Zhang Yunlei, Gong Xiaolin, Liu Kaihua, Zhang Shuai
School of Microelectronics, Tianjin University, Tianjin 300072, China.
Sensors (Basel). 2021 May 10;21(9):3286. doi: 10.3390/s21093286.
State-of-the-art radio frequency identification (RFID)-based indoor autonomous vehicles localization methods are mostly based on received signal strength indicator (RSSI) measurements. However, the accuracy of these methods is not high enough for real-world scenarios. To overcome this problem, a novel dual-frequency phase difference of arrival (PDOA) ranging-based indoor autonomous vehicle localization and tracking scheme was developed. Firstly, the method gets the distance between the RFID reader and the tag by dual-frequency PDOA ranging. Then, a maximum likelihood estimation and semi-definite programming (SDP)-based localization algorithm is utilized to calculate the position of the autonomous vehicles, which can mitigate the multipath ranging error and obtain a more accurate positioning result. Finally, vehicle traveling information and the position achieved by RFID localization are fused with a Kalman filter (KF). The proposed method can work in a low-density tag deployment environment. Simulation experiment results showed that the proposed vehicle localization and tracking method achieves centimeter-level mean tracking accuracy.

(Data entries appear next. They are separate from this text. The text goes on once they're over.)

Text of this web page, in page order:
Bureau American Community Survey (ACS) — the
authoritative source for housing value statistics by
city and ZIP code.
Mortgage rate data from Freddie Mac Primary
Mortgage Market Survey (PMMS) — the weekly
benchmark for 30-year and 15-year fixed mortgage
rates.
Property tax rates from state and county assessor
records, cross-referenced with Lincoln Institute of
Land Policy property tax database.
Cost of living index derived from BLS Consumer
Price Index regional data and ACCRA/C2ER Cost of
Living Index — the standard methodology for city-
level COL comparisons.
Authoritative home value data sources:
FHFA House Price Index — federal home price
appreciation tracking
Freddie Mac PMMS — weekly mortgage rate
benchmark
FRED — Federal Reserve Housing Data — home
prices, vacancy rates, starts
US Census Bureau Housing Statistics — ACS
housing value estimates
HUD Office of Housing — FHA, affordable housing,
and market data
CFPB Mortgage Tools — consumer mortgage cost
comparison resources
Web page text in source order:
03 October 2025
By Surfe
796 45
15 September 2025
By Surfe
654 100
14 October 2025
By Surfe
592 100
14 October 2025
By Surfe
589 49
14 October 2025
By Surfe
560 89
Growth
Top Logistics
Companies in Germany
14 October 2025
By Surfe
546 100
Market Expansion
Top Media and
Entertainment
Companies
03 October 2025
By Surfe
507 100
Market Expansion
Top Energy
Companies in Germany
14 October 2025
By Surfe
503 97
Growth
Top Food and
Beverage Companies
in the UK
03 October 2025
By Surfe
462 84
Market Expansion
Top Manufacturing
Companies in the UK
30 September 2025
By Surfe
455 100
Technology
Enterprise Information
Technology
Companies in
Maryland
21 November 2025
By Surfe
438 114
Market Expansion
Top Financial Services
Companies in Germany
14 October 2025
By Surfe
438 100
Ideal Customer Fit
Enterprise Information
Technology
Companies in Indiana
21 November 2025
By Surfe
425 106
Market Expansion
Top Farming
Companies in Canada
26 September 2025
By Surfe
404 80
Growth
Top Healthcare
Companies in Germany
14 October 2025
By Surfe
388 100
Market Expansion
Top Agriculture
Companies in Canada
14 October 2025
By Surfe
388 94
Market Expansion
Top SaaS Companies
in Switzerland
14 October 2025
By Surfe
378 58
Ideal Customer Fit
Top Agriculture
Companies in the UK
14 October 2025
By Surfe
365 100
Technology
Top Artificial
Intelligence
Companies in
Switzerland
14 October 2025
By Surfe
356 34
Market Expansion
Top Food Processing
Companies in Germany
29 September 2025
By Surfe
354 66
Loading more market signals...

基于最先进的射频识别(RFID)的室内自主车辆定位方法大多基于接收信号强度指示(RSSI)测量。然而,这些方法的精度在实际场景中还不够高。为了克服这个问题,开发了一种基于双频到达相位差(PDOA)测距的新型室内自主车辆定位与跟踪方案。首先,该方法通过双频PDOA测距获取RFID阅读器与标签之间的距离。然后,利用基于最大似然估计和半定规划(SDP)的定位算法来计算自主车辆的位置,该算法可以减轻多径测距误差并获得更准确的定位结果。最后,将车辆行驶信息和通过RFID定位获得的位置与卡尔曼滤波器(KF)进行融合。所提出的方法可以在低密度标签部署环境中工作。仿真实验结果表明,所提出的车辆定位与跟踪方法实现了厘米级的平均跟踪精度。